Cette personne paraissait fort inquiète de ne pas voir arriver sa maîtresse. Elle se met à courir le long du boulevard ; je la suis en lui prenant le bras, qui semblait très-beau. Pendant la route, elle me disait des phrases en toute sorte de langues, ce qui fait que je comprenais à la rigueur. Voici son histoire. Elle est née à Venise, et elle a été amenée à Vienne par sa maîtresse, qui est Française ; de sorte que, comme elle me l’a dit fort agréablement, elle ne sait bien aucune langue, mais parle un peu trois langues. On n’a pas d’idée de cela, excepté dans les comédies de Machiavel et de Molière. Elle s’appelle Catarina Colassa.

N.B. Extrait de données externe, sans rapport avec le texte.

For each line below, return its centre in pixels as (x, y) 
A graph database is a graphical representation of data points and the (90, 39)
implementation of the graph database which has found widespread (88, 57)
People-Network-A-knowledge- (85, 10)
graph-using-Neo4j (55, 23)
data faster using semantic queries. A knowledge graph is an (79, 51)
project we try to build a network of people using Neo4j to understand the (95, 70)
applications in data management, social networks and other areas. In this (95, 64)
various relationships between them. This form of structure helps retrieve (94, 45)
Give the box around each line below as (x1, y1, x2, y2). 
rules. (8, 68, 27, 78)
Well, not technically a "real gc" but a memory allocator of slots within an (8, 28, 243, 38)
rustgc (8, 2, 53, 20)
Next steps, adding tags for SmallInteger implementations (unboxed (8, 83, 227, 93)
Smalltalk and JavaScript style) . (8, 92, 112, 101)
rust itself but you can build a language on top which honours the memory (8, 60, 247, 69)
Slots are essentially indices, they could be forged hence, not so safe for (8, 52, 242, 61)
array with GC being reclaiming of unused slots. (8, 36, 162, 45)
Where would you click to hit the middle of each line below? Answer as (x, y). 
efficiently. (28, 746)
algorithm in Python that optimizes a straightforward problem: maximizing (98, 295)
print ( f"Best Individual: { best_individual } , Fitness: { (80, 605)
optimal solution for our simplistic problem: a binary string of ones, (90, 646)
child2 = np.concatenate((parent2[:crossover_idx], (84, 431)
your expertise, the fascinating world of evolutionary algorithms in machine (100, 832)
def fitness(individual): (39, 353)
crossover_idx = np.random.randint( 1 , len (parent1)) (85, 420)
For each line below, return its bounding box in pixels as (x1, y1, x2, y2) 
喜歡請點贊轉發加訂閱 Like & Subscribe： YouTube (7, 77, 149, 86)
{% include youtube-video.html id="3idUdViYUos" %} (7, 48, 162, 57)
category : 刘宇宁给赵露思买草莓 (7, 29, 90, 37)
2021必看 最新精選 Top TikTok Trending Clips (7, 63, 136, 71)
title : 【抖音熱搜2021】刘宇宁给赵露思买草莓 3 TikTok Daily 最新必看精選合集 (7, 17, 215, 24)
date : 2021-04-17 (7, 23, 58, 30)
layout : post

Je lui dis en bon allemand (qu’elle comprend bien et parle mal) que je ne pouvais désormais me résoudre à l’abandonner, et je construisis une sorte de madrigal assez agréable. À ce moment, nous étions devant sa maison ; elle m’a prié d’attendre, puis elle est revenue me dire que sa maîtresse était en effet au théâtre, et qu’il fallait y retourner.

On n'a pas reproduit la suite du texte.